According to a recent study published by Telecoms.com, 75% of the survey respondents, which included executives from telecom industry globally, said that consumers point out privacy as the key concern of consumers living in highly-connected smart homes, followed by identity theft, fraud, and vandalism through hacking into connected devices. The survey also found that 90% of all respondents thought consumers would be willing to pay for smart-home cyber-security services.
Service Providers’ Opportunity to be Leaders in Consumer IoT Security
With consumers more in tune about the imminent need to stop bad actors, in real-time, from wreaking havoc on networks and subsequently on their IoT devices, a network-focused solution is key.
This is where Internet Service Providers have an opportunity to cater to this growing consumer need for connected home security, by delivering targeted and network-based security solutions to secure both home networks and connected devices. Being their customers’ Customer Premise Equipment (CPE) providers means ISPs already enjoy the advantage of an existing relationship with their customers.
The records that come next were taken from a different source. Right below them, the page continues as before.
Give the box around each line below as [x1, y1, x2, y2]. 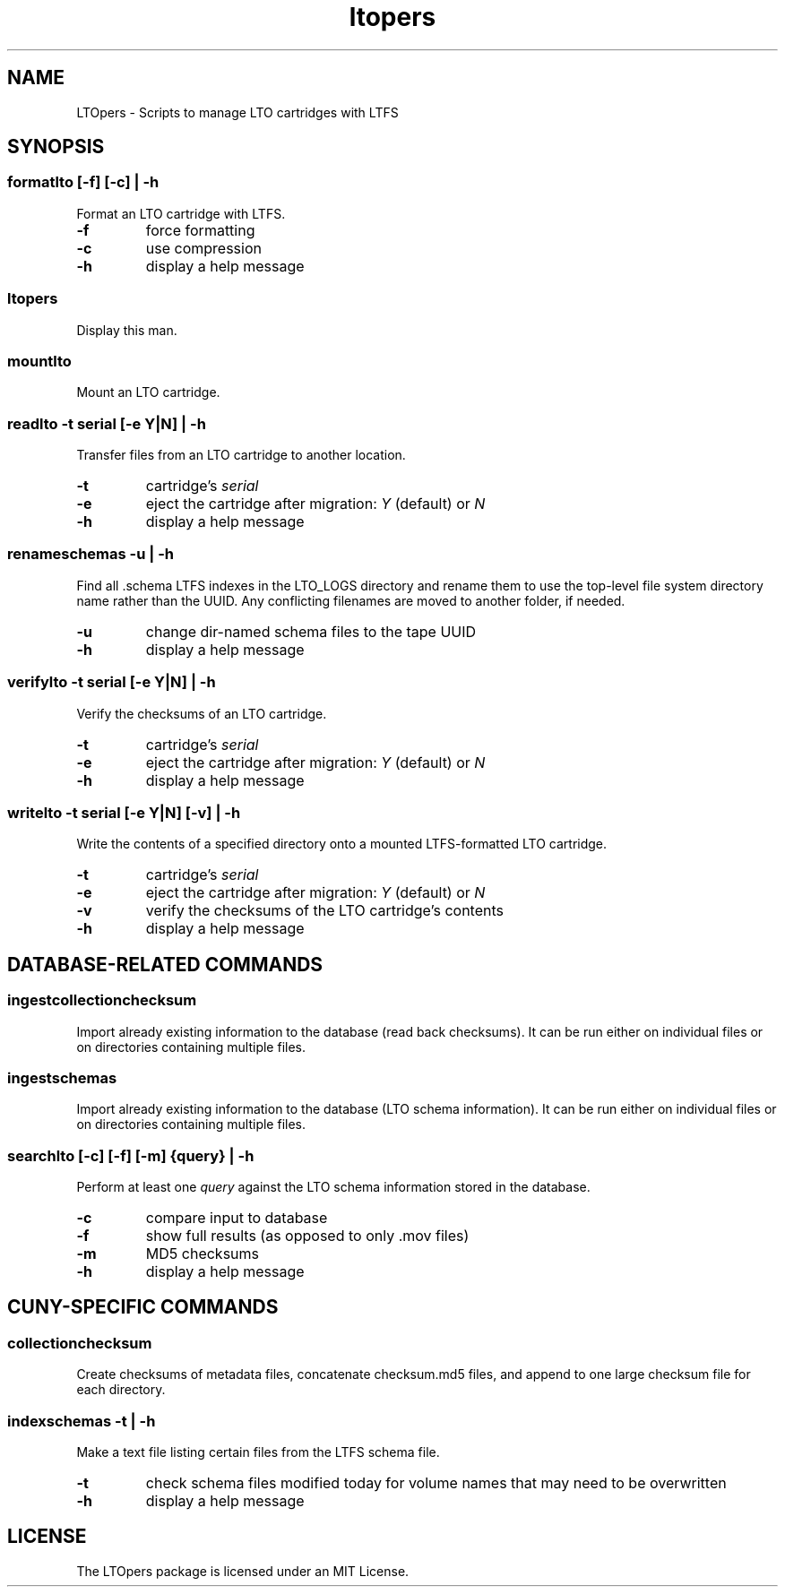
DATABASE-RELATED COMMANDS [7, 952, 323, 976]
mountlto [7, 351, 72, 370]
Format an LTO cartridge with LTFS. [76, 205, 286, 221]
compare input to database [145, 1209, 328, 1228]
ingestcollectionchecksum [7, 991, 197, 1010]
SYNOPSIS [7, 135, 105, 159]
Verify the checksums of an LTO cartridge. [76, 705, 327, 721]
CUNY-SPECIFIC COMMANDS [7, 1296, 279, 1319]
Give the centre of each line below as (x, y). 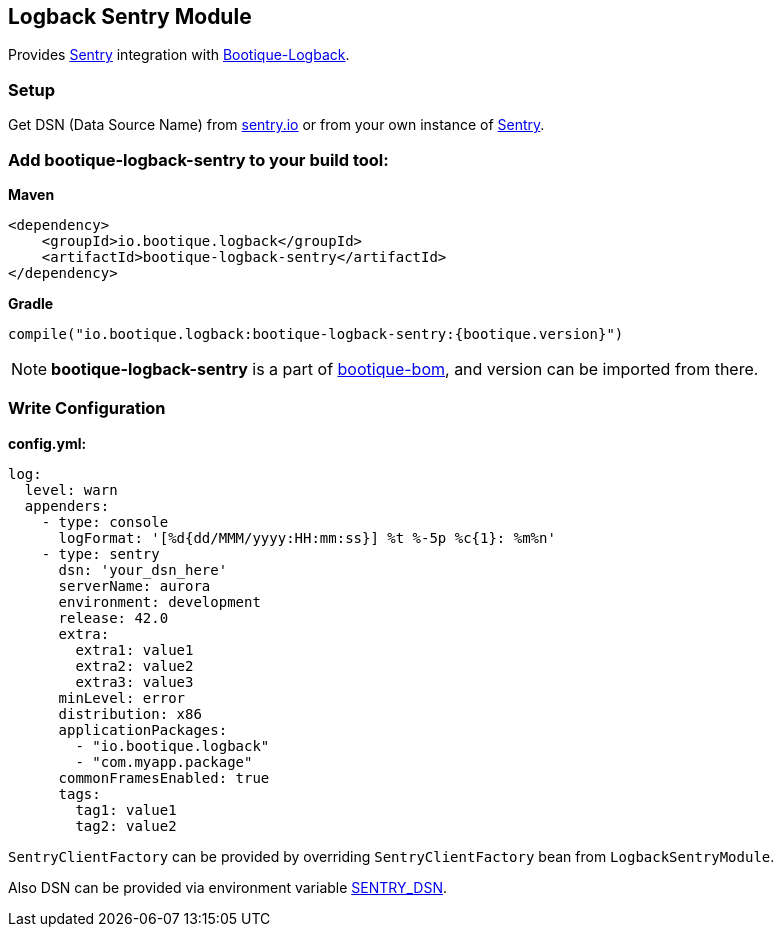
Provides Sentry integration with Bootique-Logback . (179, 55)
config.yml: (47, 443)
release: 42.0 (113, 617)
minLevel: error (122, 697)
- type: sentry (100, 553)
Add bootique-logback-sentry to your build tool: (198, 159)
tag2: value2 (126, 825)
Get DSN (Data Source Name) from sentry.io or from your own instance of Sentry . (276, 125)
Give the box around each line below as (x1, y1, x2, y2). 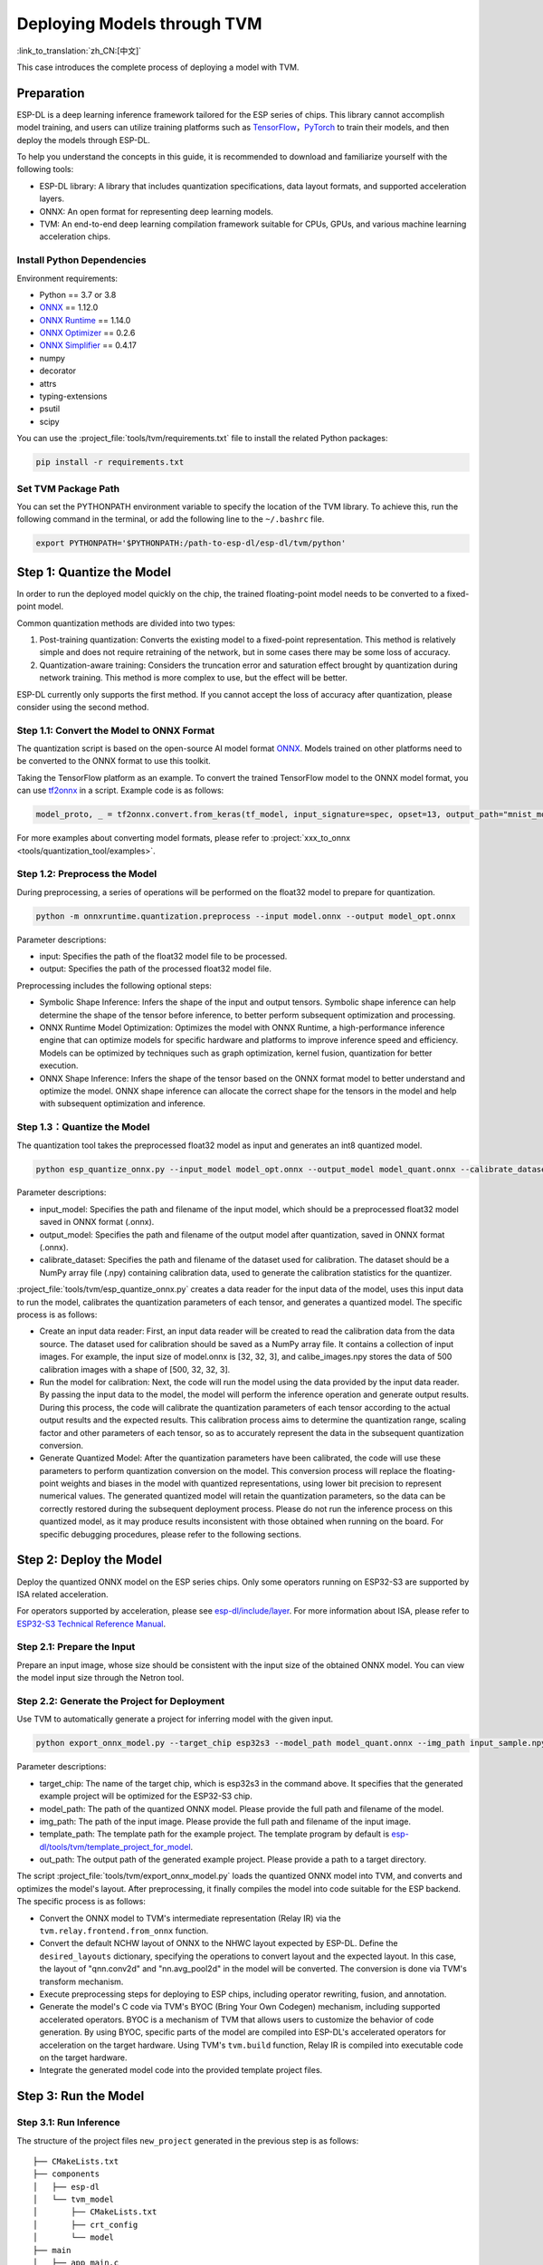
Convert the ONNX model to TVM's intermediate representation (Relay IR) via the (39, 1913, 341, 1923)
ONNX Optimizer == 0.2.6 (39, 327, 136, 339)
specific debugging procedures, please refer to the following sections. (39, 1528, 302, 1539)
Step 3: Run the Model (16, 2088, 145, 2104)
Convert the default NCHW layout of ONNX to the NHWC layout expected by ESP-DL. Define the (39, 1938, 398, 1949)
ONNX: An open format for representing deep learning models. (39, 206, 273, 217)
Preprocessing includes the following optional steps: (16, 979, 213, 991)
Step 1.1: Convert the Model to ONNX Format (16, 724, 215, 737)
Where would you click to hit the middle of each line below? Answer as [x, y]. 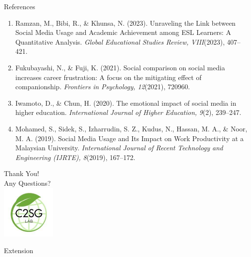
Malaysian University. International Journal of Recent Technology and [119, 148]
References [20, 6]
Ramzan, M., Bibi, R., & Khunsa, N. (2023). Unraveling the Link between [125, 23]
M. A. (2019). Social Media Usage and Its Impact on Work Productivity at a [129, 138]
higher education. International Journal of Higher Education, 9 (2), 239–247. [128, 112]
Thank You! [22, 173]
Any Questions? [27, 183]
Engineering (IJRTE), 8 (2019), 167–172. [75, 157]
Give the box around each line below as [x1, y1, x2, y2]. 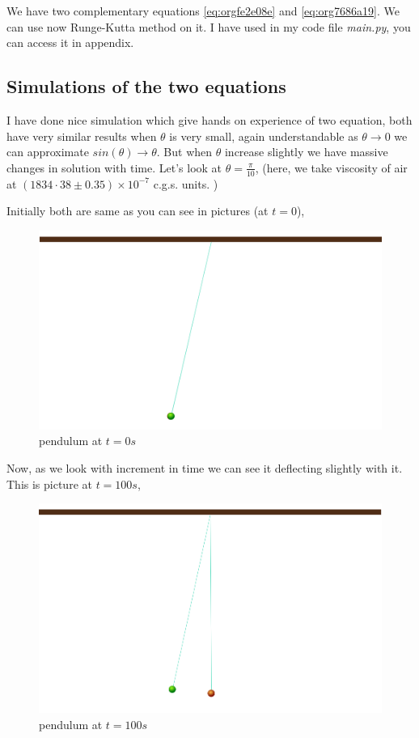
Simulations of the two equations [6, 74, 286, 99]
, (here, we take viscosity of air [255, 159, 408, 176]
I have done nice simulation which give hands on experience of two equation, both [6, 111, 413, 128]
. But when [156, 143, 213, 160]
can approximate [6, 143, 89, 160]
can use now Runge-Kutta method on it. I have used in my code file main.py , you [6, 18, 411, 35]
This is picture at [6, 475, 92, 492]
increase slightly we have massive [224, 143, 388, 160]
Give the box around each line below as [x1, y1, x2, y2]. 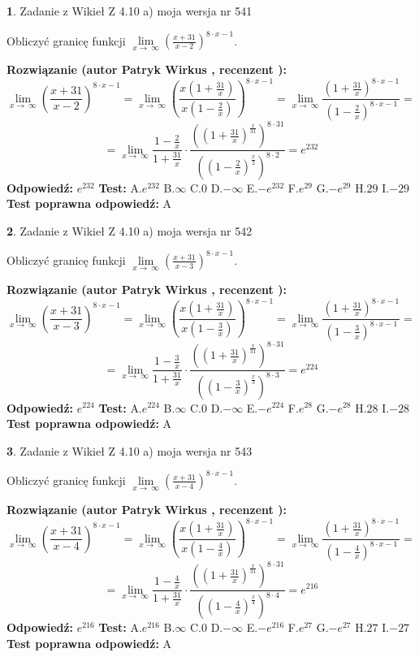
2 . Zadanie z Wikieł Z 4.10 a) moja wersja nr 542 [6, 222, 253, 239]
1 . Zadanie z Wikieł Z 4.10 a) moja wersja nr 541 [6, 2, 253, 19]
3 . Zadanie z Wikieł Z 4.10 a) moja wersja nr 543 [6, 442, 253, 459]
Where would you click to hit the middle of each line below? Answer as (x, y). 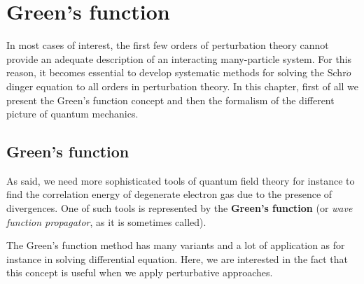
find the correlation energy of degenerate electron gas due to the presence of (169, 194)
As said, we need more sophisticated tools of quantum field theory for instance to (181, 180)
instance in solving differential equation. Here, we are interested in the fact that (177, 258)
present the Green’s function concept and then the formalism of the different (170, 100)
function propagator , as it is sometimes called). (106, 221)
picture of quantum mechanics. (72, 114)
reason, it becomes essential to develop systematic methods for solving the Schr (176, 72)
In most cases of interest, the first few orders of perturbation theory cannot (168, 45)
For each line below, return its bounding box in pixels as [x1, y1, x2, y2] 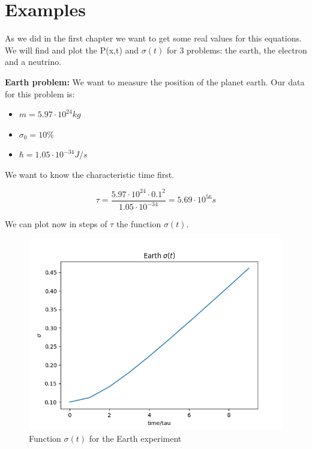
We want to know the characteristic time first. [5, 168, 175, 180]
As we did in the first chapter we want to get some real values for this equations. [5, 32, 302, 44]
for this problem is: [5, 87, 75, 100]
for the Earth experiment [89, 432, 182, 444]
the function [116, 218, 161, 230]
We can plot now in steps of [5, 218, 107, 230]
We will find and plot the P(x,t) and [5, 43, 139, 56]
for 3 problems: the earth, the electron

As a result, these providers are uniquely positioned to offer a comprehensive security solution for the smart home, without requiring the end user to do anything. By simply deploying security agents directly on their CPE, service providers can offer their customers the peace of mind of knowing that they are protected at the network/ router level. Furthermore, most ISPs also serve as their consumers’ mobile operators, which allows them to deploy similar solutions on their network, resulting in a converged solution that protects the end users’ homes and mobiles without them having to take any action, such as installing an app.
In light of the growing security concerns, industry professionals are already planning to actively deliver IoT security services, according to the afore-mentioned Telecoms.com survey, where 56% of respondents saw IoT as an important driver to expand their service portfolio, and 46% saw it as a significant channel to deliver new revenues.
Clearly, service providers are uniquely positioned to lead the consumer IoT security market. The question is who will build the most sustainable business models to address this opportunity.